An exact copy of all the data below is needed.

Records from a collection
***

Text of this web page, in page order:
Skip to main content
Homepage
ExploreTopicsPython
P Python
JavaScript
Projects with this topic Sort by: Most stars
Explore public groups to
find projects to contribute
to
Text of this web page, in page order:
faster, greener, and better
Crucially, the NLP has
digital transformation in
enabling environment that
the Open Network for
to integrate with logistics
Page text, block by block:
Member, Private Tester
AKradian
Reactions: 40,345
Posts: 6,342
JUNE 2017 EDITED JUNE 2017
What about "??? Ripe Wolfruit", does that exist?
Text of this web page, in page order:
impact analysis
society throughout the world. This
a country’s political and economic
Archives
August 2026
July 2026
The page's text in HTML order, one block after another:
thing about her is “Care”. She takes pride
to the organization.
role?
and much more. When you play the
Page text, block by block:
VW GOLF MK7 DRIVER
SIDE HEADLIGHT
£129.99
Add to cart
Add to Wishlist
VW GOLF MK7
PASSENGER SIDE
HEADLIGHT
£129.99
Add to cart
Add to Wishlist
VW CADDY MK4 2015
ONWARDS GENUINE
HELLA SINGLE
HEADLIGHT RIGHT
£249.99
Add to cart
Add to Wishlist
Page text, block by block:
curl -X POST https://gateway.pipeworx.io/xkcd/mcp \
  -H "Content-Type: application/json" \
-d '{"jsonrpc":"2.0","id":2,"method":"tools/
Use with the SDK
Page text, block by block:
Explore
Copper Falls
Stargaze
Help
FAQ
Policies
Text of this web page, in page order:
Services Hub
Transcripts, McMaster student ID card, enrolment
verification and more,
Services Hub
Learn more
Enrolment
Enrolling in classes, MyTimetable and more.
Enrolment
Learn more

***

### [Answer for this exercise]
Text of this web page, in page order:
Skip to main content
Homepage
ExploreTopicsPython
P Python
JavaScript
Projects with this topic Sort by: Most stars
Explore public groups to
find projects to contribute
to
Text of this web page, in page order:
faster, greener, and better
Crucially, the NLP has
digital transformation in
enabling environment that
the Open Network for
to integrate with logistics
Page text, block by block:
Member, Private Tester
AKradian
Reactions: 40,345
Posts: 6,342
JUNE 2017 EDITED JUNE 2017
What about "??? Ripe Wolfruit", does that exist?
Text of this web page, in page order:
impact analysis
society throughout the world. This
a country’s political and economic
Archives
August 2026
July 2026
The page's text in HTML order, one block after another:
thing about her is “Care”. She takes pride
to the organization.
role?
and much more. When you play the
Page text, block by block:
VW GOLF MK7 DRIVER
SIDE HEADLIGHT
£129.99
Add to cart
Add to Wishlist
VW GOLF MK7
PASSENGER SIDE
HEADLIGHT
£129.99
Add to cart
Add to Wishlist
VW CADDY MK4 2015
ONWARDS GENUINE
HELLA SINGLE
HEADLIGHT RIGHT
£249.99
Add to cart
Add to Wishlist
Page text, block by block:
curl -X POST https://gateway.pipeworx.io/xkcd/mcp \
  -H "Content-Type: application/json" \
-d '{"jsonrpc":"2.0","id":2,"method":"tools/
Use with the SDK
Page text, block by block:
Explore
Copper Falls
Stargaze
Help
FAQ
Policies
Text of this web page, in page order:
Services Hub
Transcripts, McMaster student ID card, enrolment
verification and more,
Services Hub
Learn more
Enrolment
Enrolling in classes, MyTimetable and more.
Enrolment
Learn more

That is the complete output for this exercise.